▸ EXERCISE AIM
Among the lines below, keep only those from the one containing "was generated using" through the one containing "that is known", and reproduce them exactly.

--- INFORMATION SHOWN Enclosed Below ---

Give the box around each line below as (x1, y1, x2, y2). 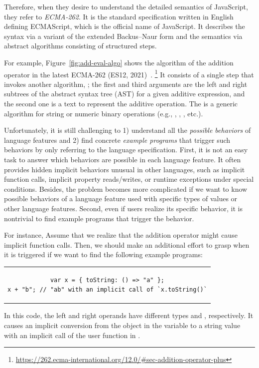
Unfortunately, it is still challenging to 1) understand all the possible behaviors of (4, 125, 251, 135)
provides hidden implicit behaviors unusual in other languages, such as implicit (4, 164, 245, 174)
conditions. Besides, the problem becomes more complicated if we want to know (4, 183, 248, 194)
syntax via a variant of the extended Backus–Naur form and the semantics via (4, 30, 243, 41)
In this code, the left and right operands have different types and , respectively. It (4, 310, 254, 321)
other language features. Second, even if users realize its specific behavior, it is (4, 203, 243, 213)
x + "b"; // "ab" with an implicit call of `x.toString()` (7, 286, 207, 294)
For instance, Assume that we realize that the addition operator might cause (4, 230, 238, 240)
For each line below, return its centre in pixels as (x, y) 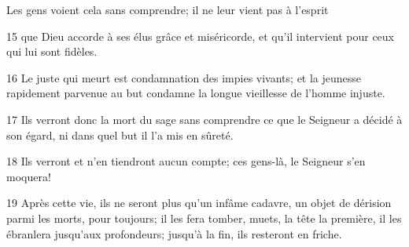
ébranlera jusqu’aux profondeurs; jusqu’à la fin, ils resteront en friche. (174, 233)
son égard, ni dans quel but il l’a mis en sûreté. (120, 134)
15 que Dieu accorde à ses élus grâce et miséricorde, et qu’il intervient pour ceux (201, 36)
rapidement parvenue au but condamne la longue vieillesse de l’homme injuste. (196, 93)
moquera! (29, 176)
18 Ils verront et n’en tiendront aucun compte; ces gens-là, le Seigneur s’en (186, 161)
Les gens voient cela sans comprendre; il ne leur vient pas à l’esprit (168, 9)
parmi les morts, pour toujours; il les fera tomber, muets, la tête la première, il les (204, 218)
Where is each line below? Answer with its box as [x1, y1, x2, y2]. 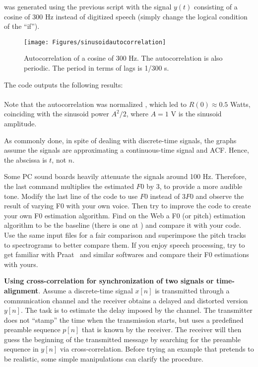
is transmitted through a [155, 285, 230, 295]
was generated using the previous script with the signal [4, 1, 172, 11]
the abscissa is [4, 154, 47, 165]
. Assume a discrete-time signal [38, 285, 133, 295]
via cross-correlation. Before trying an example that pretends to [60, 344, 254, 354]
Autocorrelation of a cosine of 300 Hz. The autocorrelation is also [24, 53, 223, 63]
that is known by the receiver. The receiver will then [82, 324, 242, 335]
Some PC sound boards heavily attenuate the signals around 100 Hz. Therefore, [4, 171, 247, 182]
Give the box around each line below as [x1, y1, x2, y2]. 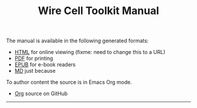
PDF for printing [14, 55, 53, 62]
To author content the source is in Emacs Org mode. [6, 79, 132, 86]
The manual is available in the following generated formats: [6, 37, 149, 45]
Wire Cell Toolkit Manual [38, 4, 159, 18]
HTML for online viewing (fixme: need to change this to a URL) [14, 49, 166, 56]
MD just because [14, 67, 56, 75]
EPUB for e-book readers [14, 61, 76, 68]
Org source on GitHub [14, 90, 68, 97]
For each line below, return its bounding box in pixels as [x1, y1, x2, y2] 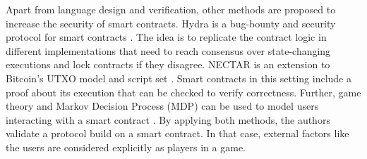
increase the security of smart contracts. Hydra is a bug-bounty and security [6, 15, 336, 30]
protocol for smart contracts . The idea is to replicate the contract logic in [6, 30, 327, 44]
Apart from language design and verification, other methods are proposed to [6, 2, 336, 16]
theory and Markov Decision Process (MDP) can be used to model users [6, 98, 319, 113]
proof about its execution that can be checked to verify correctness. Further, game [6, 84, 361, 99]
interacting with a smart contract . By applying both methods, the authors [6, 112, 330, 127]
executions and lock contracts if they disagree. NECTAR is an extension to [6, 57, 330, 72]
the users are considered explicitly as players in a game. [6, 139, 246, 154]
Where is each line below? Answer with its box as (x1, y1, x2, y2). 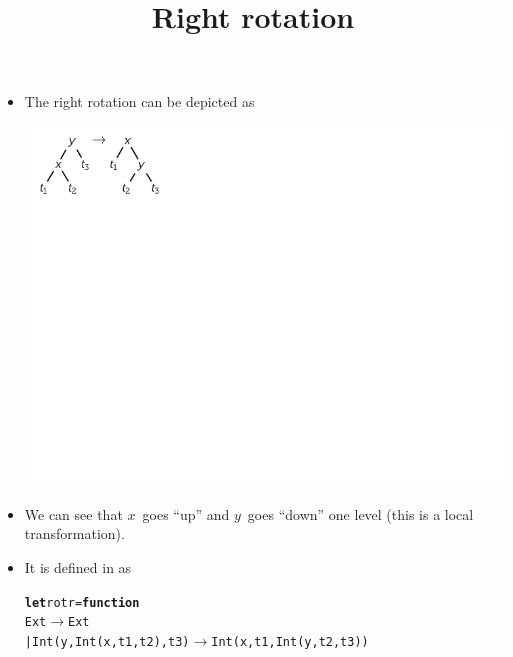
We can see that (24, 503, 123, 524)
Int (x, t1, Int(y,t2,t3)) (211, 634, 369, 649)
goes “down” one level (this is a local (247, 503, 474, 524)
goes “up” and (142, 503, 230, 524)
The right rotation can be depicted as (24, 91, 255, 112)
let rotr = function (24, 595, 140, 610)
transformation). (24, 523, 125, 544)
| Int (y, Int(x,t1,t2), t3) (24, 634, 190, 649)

--- End of Enclosed INFORMATION SHOWN ---

▸ SOLUTION TO THIS PROBLEM
was generated using the previous script with the signal [4, 1, 172, 11]
the abscissa is [4, 154, 47, 165]
. Assume a discrete-time signal [38, 285, 133, 295]
via cross-correlation. Before trying an example that pretends to [60, 344, 254, 354]
Autocorrelation of a cosine of 300 Hz. The autocorrelation is also [24, 53, 223, 63]
that is known by the receiver. The receiver will then [82, 324, 242, 335]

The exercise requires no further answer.